INFORMATION SUPPLIED |
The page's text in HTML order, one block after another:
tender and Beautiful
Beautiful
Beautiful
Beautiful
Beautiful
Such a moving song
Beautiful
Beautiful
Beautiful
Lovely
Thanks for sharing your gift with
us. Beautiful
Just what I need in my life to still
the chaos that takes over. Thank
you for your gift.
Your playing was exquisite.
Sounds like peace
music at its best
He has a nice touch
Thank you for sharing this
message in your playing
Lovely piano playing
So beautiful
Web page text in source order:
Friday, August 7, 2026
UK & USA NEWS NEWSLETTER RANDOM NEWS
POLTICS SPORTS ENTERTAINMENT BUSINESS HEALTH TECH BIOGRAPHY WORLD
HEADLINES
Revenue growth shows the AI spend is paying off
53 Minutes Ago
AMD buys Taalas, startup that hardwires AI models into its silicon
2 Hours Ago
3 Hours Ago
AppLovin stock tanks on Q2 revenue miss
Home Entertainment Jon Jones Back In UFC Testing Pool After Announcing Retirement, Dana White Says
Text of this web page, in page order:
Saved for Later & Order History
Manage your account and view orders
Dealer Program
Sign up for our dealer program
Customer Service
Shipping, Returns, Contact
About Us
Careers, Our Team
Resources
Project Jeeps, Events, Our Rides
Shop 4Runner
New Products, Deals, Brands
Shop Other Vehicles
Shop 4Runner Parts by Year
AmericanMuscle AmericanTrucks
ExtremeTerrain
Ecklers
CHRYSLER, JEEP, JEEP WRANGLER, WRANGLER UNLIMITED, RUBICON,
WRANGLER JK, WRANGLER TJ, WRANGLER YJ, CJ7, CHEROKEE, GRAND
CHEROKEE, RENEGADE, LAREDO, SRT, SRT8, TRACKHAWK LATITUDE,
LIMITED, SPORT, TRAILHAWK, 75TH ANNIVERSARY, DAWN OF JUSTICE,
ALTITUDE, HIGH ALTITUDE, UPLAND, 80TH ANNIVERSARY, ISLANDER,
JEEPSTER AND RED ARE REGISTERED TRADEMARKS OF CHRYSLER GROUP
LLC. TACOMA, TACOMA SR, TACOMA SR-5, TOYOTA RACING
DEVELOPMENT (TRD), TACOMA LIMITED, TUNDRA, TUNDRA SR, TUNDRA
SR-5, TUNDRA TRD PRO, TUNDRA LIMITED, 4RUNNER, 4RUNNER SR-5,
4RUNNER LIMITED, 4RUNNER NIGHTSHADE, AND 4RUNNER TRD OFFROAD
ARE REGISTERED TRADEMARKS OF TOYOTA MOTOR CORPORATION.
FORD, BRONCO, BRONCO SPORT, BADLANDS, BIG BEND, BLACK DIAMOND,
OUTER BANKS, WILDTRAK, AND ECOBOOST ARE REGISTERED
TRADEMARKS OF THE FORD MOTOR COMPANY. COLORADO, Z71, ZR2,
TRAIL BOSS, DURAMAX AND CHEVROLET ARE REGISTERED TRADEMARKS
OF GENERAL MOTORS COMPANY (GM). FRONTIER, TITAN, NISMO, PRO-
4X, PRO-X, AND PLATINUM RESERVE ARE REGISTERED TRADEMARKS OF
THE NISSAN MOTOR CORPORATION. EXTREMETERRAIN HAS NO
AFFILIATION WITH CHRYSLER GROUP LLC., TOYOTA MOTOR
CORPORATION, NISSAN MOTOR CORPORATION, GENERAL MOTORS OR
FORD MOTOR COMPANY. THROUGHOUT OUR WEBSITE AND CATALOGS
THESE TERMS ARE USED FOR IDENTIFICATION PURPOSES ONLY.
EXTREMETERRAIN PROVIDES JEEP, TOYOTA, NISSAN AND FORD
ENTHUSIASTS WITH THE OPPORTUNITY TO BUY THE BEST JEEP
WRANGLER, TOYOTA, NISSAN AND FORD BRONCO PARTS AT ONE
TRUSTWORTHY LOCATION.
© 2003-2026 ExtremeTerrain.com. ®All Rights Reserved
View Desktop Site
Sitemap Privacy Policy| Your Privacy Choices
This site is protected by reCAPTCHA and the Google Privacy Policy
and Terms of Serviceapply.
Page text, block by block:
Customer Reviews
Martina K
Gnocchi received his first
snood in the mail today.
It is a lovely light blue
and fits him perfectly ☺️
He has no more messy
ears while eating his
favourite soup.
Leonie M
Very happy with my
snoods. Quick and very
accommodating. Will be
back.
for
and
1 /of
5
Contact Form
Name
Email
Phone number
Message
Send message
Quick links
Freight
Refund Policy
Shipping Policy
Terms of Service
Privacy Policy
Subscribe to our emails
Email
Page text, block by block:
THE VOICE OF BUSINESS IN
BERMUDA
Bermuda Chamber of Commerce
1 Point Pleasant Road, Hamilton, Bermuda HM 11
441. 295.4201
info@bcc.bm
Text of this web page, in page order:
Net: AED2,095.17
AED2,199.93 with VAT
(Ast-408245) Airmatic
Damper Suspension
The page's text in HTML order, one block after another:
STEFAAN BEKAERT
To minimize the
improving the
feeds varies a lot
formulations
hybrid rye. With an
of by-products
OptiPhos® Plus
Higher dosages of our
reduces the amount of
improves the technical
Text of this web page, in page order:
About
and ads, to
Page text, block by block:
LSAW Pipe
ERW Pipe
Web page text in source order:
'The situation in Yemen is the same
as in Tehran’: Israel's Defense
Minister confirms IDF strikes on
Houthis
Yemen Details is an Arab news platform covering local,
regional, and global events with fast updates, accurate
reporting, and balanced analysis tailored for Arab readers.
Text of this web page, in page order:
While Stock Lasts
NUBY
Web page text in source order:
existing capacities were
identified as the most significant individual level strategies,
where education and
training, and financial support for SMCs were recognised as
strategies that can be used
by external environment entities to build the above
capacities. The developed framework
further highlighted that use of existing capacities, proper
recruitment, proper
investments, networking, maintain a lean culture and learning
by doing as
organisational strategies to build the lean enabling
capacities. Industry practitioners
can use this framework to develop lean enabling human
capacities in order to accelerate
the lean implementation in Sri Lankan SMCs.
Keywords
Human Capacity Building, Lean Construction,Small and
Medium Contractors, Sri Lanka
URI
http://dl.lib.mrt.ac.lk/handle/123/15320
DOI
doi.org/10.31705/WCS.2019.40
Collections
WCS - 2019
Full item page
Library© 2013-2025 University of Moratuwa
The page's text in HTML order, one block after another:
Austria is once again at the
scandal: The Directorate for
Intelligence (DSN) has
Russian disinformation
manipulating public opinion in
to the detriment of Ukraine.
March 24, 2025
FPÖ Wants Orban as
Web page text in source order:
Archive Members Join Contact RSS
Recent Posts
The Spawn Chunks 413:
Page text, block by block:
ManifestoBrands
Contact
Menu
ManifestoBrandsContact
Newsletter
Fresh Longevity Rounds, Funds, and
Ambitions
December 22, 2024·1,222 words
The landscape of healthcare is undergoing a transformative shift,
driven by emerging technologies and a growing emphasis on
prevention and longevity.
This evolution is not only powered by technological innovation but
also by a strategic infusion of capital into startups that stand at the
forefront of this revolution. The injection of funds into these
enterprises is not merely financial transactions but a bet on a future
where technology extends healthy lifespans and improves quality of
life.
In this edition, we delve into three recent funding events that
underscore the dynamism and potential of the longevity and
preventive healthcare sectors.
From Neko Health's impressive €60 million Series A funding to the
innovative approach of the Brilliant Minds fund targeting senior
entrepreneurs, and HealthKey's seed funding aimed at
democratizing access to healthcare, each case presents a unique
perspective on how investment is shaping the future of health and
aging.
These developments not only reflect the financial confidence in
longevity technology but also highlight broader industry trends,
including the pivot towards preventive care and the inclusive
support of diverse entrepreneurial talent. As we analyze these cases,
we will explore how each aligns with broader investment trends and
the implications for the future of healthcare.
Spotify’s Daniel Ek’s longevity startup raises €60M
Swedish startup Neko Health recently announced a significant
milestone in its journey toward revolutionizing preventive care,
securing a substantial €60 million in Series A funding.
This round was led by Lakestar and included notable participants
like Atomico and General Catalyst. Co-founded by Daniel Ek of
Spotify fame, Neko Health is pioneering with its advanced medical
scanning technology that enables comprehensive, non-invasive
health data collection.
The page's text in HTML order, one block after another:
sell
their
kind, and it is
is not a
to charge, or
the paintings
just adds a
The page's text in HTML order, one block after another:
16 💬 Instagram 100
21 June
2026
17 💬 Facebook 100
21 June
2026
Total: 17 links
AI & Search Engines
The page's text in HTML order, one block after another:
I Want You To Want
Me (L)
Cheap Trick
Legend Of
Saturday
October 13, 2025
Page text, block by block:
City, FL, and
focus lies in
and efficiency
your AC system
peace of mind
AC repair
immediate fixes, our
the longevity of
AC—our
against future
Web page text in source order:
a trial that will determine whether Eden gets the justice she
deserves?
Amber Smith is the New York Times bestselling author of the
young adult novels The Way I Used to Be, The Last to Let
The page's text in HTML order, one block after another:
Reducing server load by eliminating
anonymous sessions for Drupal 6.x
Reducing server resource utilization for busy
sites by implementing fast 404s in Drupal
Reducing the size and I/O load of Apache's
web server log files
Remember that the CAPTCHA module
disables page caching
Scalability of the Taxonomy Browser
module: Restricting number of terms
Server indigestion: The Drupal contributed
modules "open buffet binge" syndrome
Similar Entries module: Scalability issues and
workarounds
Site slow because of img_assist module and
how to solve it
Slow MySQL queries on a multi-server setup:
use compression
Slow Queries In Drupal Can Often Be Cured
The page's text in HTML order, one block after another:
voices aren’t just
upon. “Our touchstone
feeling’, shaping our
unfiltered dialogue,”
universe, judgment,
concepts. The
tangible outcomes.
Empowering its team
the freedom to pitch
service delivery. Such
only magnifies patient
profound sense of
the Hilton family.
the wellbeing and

DIRECTIONS | In the material above, locate the line containing "forefront of this" and the line containing "preventive healthcare sectors.". Transcribe exactly those two lines and every line between them, and nothing more.

TASK OUTPUT |
forefront of this revolution. The injection of funds into these
enterprises is not merely financial transactions but a bet on a future
where technology extends healthy lifespans and improves quality of
life.
In this edition, we delve into three recent funding events that
underscore the dynamism and potential of the longevity and
preventive healthcare sectors.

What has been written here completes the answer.